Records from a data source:

_ _ _ _

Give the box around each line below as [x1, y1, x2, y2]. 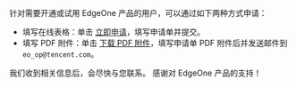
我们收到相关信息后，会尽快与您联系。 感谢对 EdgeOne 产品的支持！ [9, 67, 262, 78]
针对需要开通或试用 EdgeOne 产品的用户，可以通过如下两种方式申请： [9, 8, 267, 18]
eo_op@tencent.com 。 [21, 49, 99, 59]
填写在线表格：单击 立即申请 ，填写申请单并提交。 [21, 27, 206, 37]
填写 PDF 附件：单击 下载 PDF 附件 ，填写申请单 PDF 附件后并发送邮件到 [21, 38, 288, 48]
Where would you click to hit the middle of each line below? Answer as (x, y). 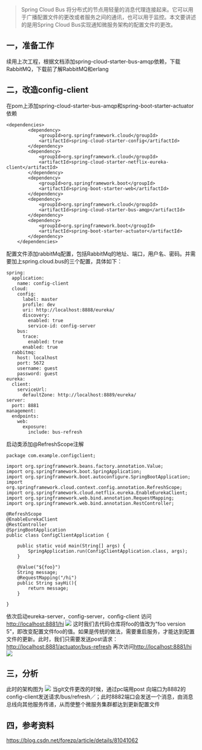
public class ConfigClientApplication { (58, 535)
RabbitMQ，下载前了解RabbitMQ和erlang (57, 69)
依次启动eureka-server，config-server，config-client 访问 (79, 616)
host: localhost (38, 357)
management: (21, 411)
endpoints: (25, 416)
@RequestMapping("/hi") (47, 578)
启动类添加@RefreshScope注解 (45, 444)

_ _ _ _

EXERCISE PROMPT: Give an exact copy of the data, and omit any pictures it holds.

RESPONSE AREA:
Give the box around each line below as [x1, y1, x2, y2]. 
我们收到相关信息后，会尽快与您联系。 感谢对 EdgeOne 产品的支持！ [9, 67, 262, 78]
针对需要开通或试用 EdgeOne 产品的用户，可以通过如下两种方式申请： [9, 8, 267, 18]
eo_op@tencent.com 。 [21, 49, 99, 59]
填写在线表格：单击 立即申请 ，填写申请单并提交。 [21, 27, 206, 37]
填写 PDF 附件：单击 下载 PDF 附件 ，填写申请单 PDF 附件后并发送邮件到 [21, 38, 288, 48]
Where would you click to hit the middle of each line below? Answer as (x, y). 
public class ConfigClientApplication { (58, 535)
RabbitMQ，下载前了解RabbitMQ和erlang (57, 69)
依次启动eureka-server，config-server，config-client 访问 (79, 616)
host: localhost (38, 357)
management: (21, 411)
endpoints: (25, 416)
@RequestMapping("/hi") (47, 578)
启动类添加@RefreshScope注解 (45, 444)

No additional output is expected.